§ **RECORDED INFORMATION**
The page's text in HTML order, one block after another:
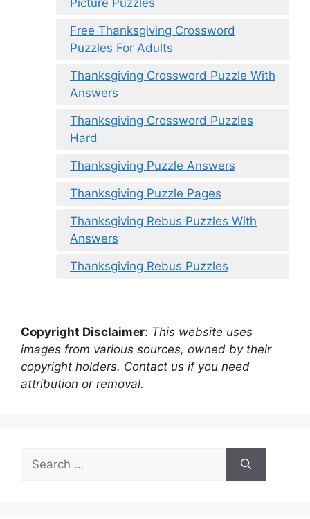
Free Thanksgiving Crossword
Puzzles For Adults
Thanksgiving Crossword Puzzle With
Answers
Thanksgiving Crossword Puzzles
Hard
Thanksgiving Puzzle Answers
Thanksgiving Puzzle Pages
Thanksgiving Rebus Puzzles With
Answers
Thanksgiving Rebus Puzzles
Copyright Disclaimer: This website uses
images from various sources, owned by their
copyright holders. Contact us if you need
attribution or removal.
Search
for:
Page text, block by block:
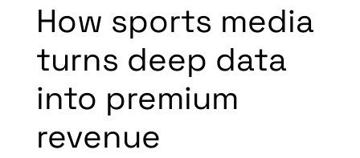
How sports media
turns deep data
into premium
revenue
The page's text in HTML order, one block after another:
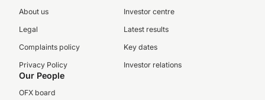
About us
Legal
Complaints policy
Privacy Policy
Investor centre
Latest results
Key dates
Investor relations
Our People
OFX board
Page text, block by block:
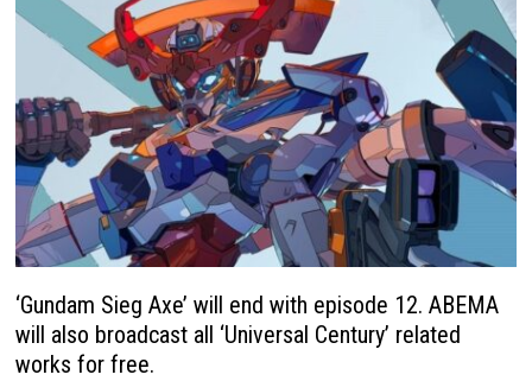
‘Gundam Sieg Axe’ will end with episode 12. ABEMA
will also broadcast all ‘Universal Century’ related
works for free.
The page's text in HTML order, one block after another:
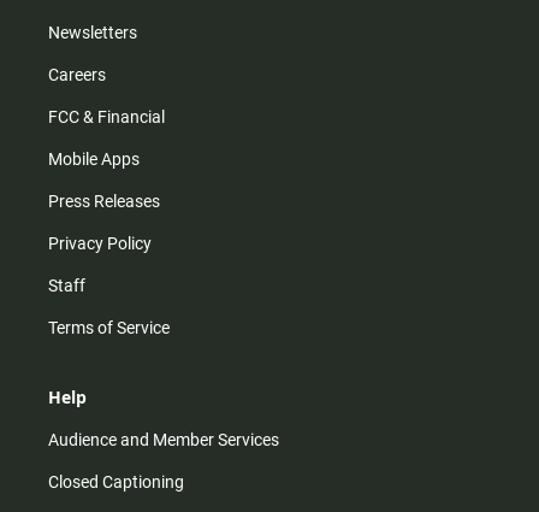
Newsletters
Careers
FCC & Financial
Mobile Apps
Press Releases
Privacy Policy
Staff
Terms of Service
Help
Audience and Member Services
Closed Captioning
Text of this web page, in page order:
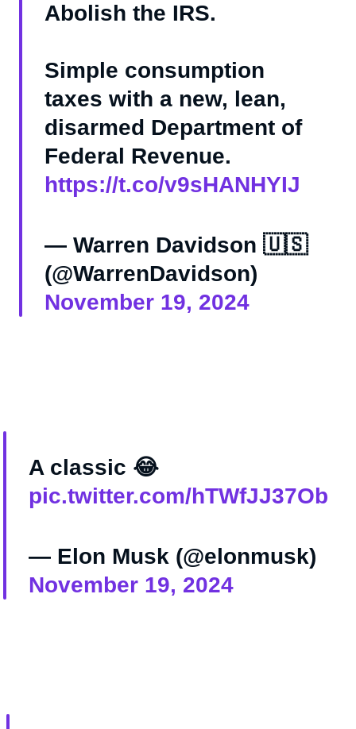
Abolish the IRS.
Simple consumption
taxes with a new, lean,
disarmed Department of
Federal Revenue.
https://t.co/v9sHANHYIJ
— Warren Davidson 🇺🇸
(@WarrenDavidson)
November 19, 2024
A classic 😂
pic.twitter.com/hTWfJJ37Ob
— Elon Musk (@elonmusk)
November 19, 2024
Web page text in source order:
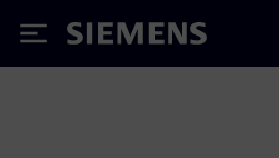
Siemens
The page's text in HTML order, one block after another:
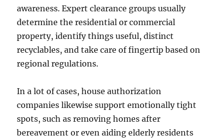
awareness. Expert clearance groups usually
determine the residential or commercial
property, identify things useful, distinct
recyclables, and take care of fingertip based on
regional regulations.
In a lot of cases, house authorization
companies likewise support emotionally tight
spots, such as removing homes after
bereavement or even aiding elderly residents
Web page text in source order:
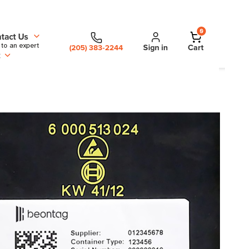
Us
an expert (205) 383-2244 Sign in
0
Cart
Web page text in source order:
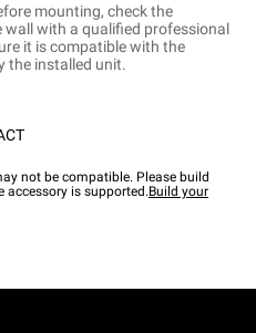
mounting, check the
with a qualified professional
it is compatible with the
the installed unit.
not be compatible. Please build
accessory is supported.Build your
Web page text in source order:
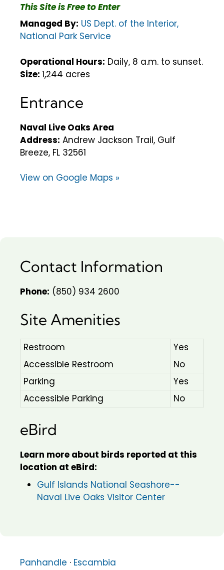
This Site is Free to Enter
Managed By: US Dept. of the Interior,
National Park Service
Operational Hours: Daily, 8 a.m. to sunset.
Size: 1,244 acres
Entrance
Naval Live Oaks Area
Address: Andrew Jackson Trail, Gulf
Breeze, FL 32561
View on Google Maps »
Contact Information
Phone: (850) 934 2600
Site Amenities
Restroom
Yes
Accessible Restroom
No
Parking
Yes
Accessible Parking
No
eBird
Learn more about birds reported at this
location at eBird:
Gulf Islands National Seashore--
Naval Live Oaks Visitor Center
Panhandle · Escambia

§ **WORK INSTRUCTION**
In your copy, restate the data above word for word but leave out any picture.

§ **EXERCISE OUTPUT**
The page's text in HTML order, one block after another:
Free Thanksgiving Crossword
Puzzles For Adults
Thanksgiving Crossword Puzzle With
Answers
Thanksgiving Crossword Puzzles
Hard
Thanksgiving Puzzle Answers
Thanksgiving Puzzle Pages
Thanksgiving Rebus Puzzles With
Answers
Thanksgiving Rebus Puzzles
Copyright Disclaimer: This website uses
images from various sources, owned by their
copyright holders. Contact us if you need
attribution or removal.
Search
for:
Page text, block by block:
How sports media
turns deep data
into premium
revenue
The page's text in HTML order, one block after another:
About us
Legal
Complaints policy
Privacy Policy
Investor centre
Latest results
Key dates
Investor relations
Our People
OFX board
Page text, block by block:
‘Gundam Sieg Axe’ will end with episode 12. ABEMA
will also broadcast all ‘Universal Century’ related
works for free.
The page's text in HTML order, one block after another:
Newsletters
Careers
FCC & Financial
Mobile Apps
Press Releases
Privacy Policy
Staff
Terms of Service
Help
Audience and Member Services
Closed Captioning
Text of this web page, in page order:
Abolish the IRS.
Simple consumption
taxes with a new, lean,
disarmed Department of
Federal Revenue.
https://t.co/v9sHANHYIJ
— Warren Davidson 🇺🇸
(@WarrenDavidson)
November 19, 2024
A classic 😂
pic.twitter.com/hTWfJJ37Ob
— Elon Musk (@elonmusk)
November 19, 2024
Web page text in source order:
Siemens
The page's text in HTML order, one block after another:
awareness. Expert clearance groups usually
determine the residential or commercial
property, identify things useful, distinct
recyclables, and take care of fingertip based on
regional regulations.
In a lot of cases, house authorization
companies likewise support emotionally tight
spots, such as removing homes after
bereavement or even aiding elderly residents
Web page text in source order:
Us
an expert (205) 383-2244 Sign in
0
Cart
Web page text in source order:
mounting, check the
with a qualified professional
it is compatible with the
the installed unit.
not be compatible. Please build
accessory is supported.Build your
Web page text in source order:
This Site is Free to Enter
Managed By: US Dept. of the Interior,
National Park Service
Operational Hours: Daily, 8 a.m. to sunset.
Size: 1,244 acres
Entrance
Naval Live Oaks Area
Address: Andrew Jackson Trail, Gulf
Breeze, FL 32561
View on Google Maps »
Contact Information
Phone: (850) 934 2600
Site Amenities
Restroom
Yes
Accessible Restroom
No
Parking
Yes
Accessible Parking
No
eBird
Learn more about birds reported at this
location at eBird:
Gulf Islands National Seashore--
Naval Live Oaks Visitor Center
Panhandle · Escambia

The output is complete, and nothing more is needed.